MH_statistic: Mantel-Haenszel chi-square value; higher values indicate stronger DIF.
p_value: statistical significance for DIF (usually <0.05)
ETS_classification: In the ETS (Educational Testing Service) guidelines for Mantel–Haenszel DIF, the classification is based on the MH delta statistic (log-odds transformation):
| ETS Class | ΔMH | |
|---|---|---|
| A | < 1 | Negligible DIF |
| B | 1 – 1.5 | Moderate DIF |
| C | > 1.5 | Large DIF |
Item 5 → high MH_statistic, low p-value, large DIF, confirming it has DIF.
Item 6 → high delta value (C) but smaller MH_statistic, likely due to random variation.
Visualization shows how probability of correct responses differs across groups at each total score. Item 5 clearly favors the reference group, confirming DIF. Plotting helps communicate DIF effects intuitively.
library(ggplot2)
# Add total score and group to scored data
scored_data$Total <- rowSums(scored_data)
scored_data$Group <- factor(group, labels = c("Reference", "Focal"))

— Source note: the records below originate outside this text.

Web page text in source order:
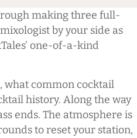
making three full-
by your side as
one-of-a-kind
what common cocktail
history. Along the way
ends. The atmosphere is
to reset your station,
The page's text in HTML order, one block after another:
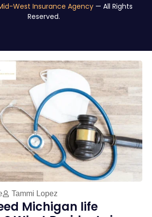
West Insurance Agency — All Rights
Reserved.
Tammi Lopez
Michigan life
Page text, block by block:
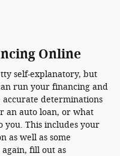
Online
self-explanatory, but
run your financing and
determinations
an auto loan, or what
you. This includes your
as well as some
fill out as
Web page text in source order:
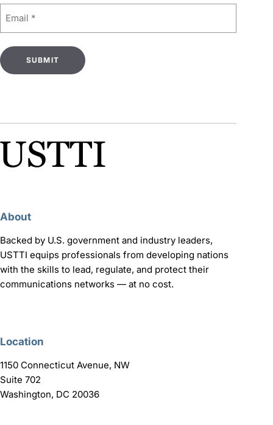
About
Backed by U.S. government and industry leaders,
USTTI equips professionals from developing nations
with the skills to lead, regulate, and protect their
communications networks — at no cost.
Location
1150 Connecticut Avenue, NW
Suite 702
Washington, DC 20036
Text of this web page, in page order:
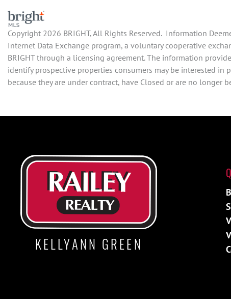
Copyright 2026 BRIGHT, All Rights Reserved. Information
Internet Data Exchange program, a voluntary cooperative
BRIGHT through a licensing agreement. The information
identify prospective properties consumers may be interested
because they are under contract, have Closed or are no longer
KELLYANN GREEN
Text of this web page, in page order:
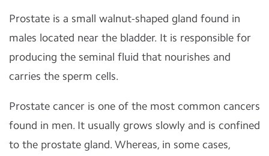
Prostate is a small walnut-shaped gland found in
males located near the bladder. It is responsible for
producing the seminal fluid that nourishes and
carries the sperm cells.
Prostate cancer is one of the most common cancers
found in men. It usually grows slowly and is confined
to the prostate gland. Whereas, in some cases,

# Function to compute proportion correct by total score
get_prop_correct <- function(item){
aggregate(scored_data[[item]],
by = list(Total = scored_data$Total, Group = scored_data$Group),
FUN = mean)
}
# Prepare data for Items 5 and 6
prop_item5 <- get_prop_correct("Item_5")
prop_item5$Item <- "Item_5"
prop_item6 <- get_prop_correct("Item_6")
prop_item6$Item <- "Item_6"
plot_data <- rbind(prop_item5, prop_item6)

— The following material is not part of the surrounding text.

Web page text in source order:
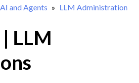
Journey
and Agents LLM Administration
LLM
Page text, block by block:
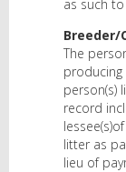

colnames(plot_data)[3] <- "Proportion"
# Plot
ggplot(plot_data, aes(x = Total, y = Proportion, color = Group)) +
geom_point() +
geom_line() +
facet_wrap(~Item) +
labs(title = "DIF Visualization: Items 5 and 6",
x = "Total Test Score",
y = "Proportion Correct") +
theme_minimal()
Item 5 shows real DIF!
In this example, the grouping variable is gender. We simulate a test where men and women have similar overall ability, but one item favors men, creating DIF. This mirrors real assessment concerns, where item wording, context, or content may advantage one gender despite equal proficiency.
set.seed(456)
n_persons <- 300
n_items <- 15
# Gender: 0 = Women (reference), 1 = Men (focal)
gender <- rbinom(n_persons, 1, 0.5)
theta <- rnorm(n_persons, mean = 0, sd = 1)

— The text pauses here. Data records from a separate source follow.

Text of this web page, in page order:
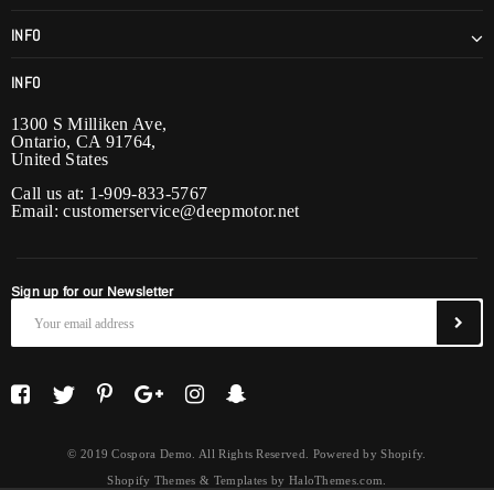
INFO
INFO
1300 S Milliken Ave,
Ontario, CA 91764,
United States
Call us at: 1-909-833-5767
Email:customerservice@deepmotor.net
Sign up for our Newsletter
© 2019 Cospora Demo. All Rights Reserved. Powered by Shopify.
Shopify Themes & Templates by HaloThemes.com
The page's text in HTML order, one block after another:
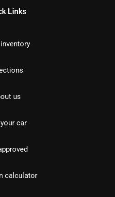
Links
us
car
calculator

options <- c("A", "B", "C", "D")
simulate_item <- function(theta) {
sapply(theta, function(t) {
a <- runif(1, 1.0, 1.5)
b <- runif(1, -1, 1)
p <- 1 / (1 + exp(-a * (t - b)))
correct <- rbinom(1, 1, p)
if (correct == 1) {
"A"
} else {
sample(c("B","C","D"), 1, prob = c(0.5, 0.3, 0.2))
}
})
}
# 🔹 CREATE THE DATASET FIRST
mc_gender <- sapply(1:n_items, function(i) {
simulate_item(theta)
})
mc_gender <- as.data.frame(mc_gender)
colnames(mc_gender) <- paste0("Item_", 1:n_items)
# 🔹 Inject gender DIF in Item 8
item8_responses <- sapply(1:n_persons, function(j) {
if (gender[j] == 1) {
correct <- rbinom(1, 1, prob = 0.65)
} else {
correct <- rbinom(1, 1, prob = 0.35)
}
if (correct == 1) "A" else sample(c("B","C","D"), 1)
})
mc_gender$Item_8 <- item8_responses
# Add gender as an observed variable
mc_gender$Gender <- factor(
gender,
levels = c(0, 1),
labels = c("Women", "Men")
)
# Show first 5 rows
knitr::kable(
head(mc_gender, 5),
caption = "First 5 rows of simulated test data (Gender DIF example)"
)
| Item_1 | Item_2 | Item_3 | Item_4 | Item_5 | Item_6 | Item_7 | Item_8 | Item_9 | Item_10 | Item_11 | Item_12 | Item_13 | Item_14 | Item_15 | Gender |
|---|---|---|---|---|---|---|---|---|---|---|---|---|---|---|---|
| A | A | A | B | A | A | A | D | B | D | A | A | A | A | D | Women |
| A | C | B | A | A | C | A | A | D | A | B | D | A | A | A | Women |
| A | A | A | B | D | B | D | A | A | A | B | D | B | B | B | Men |
| C | A | C | B | D | C | B | A | C | B | A | C | C | D | B | Men |
| C | B | A | B | A | A | D | A | A | B | A | D | A | B | C | Men |
# Score only the first 15 columns (the items)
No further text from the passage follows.